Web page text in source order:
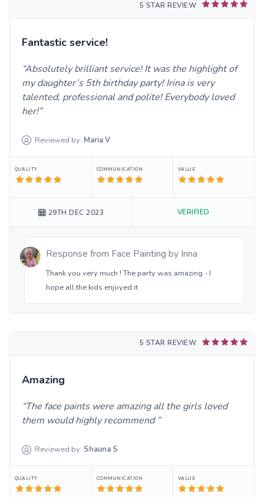
5 STAR REVIEW
Fantastic service!
Absolutely brilliant service! It was the highlight of
my daughter’s 5th birthday party! Irina is very
talented, professional and polite! Everybody loved
her!
Reviewed by: MariaV
QUALITY COMMUNICATION VALUE
29TH DEC 2023 VERIFIED
Response from Face Painting by Irina
Thank you very much ! The party was amazing - I
hope all the kids enjoyed it
5 STAR REVIEW
Amazing
The face paints were amazing all the girls loved
them would highly recommend
Reviewed by: Shauna S
QUALITY COMMUNICATION VALUE
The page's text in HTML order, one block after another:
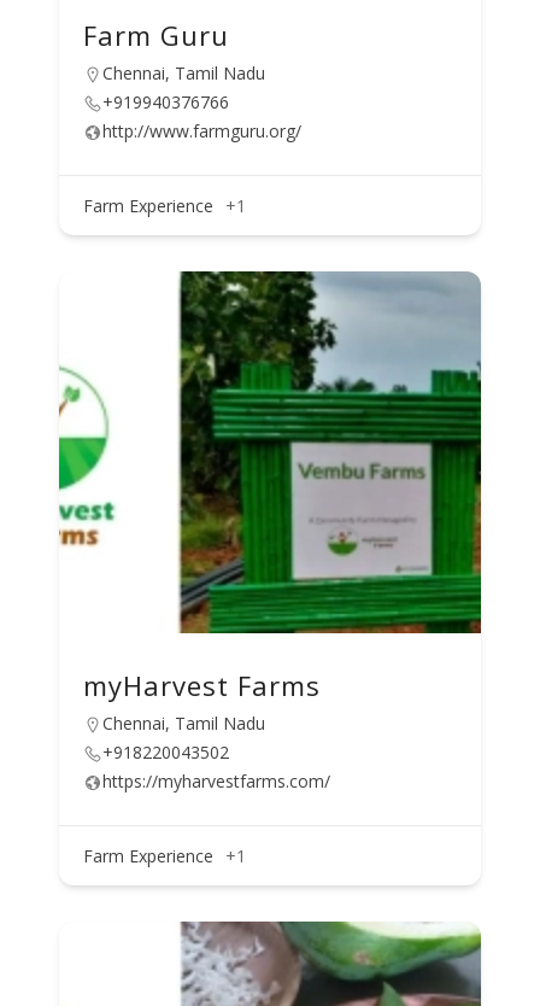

**WORK ORDER:** I need each line of the entries that holds the string "Irina" located and copied.

**RESULT:**
my daughter’s 5th birthday party! Irina is very
Response from Face Painting by Irina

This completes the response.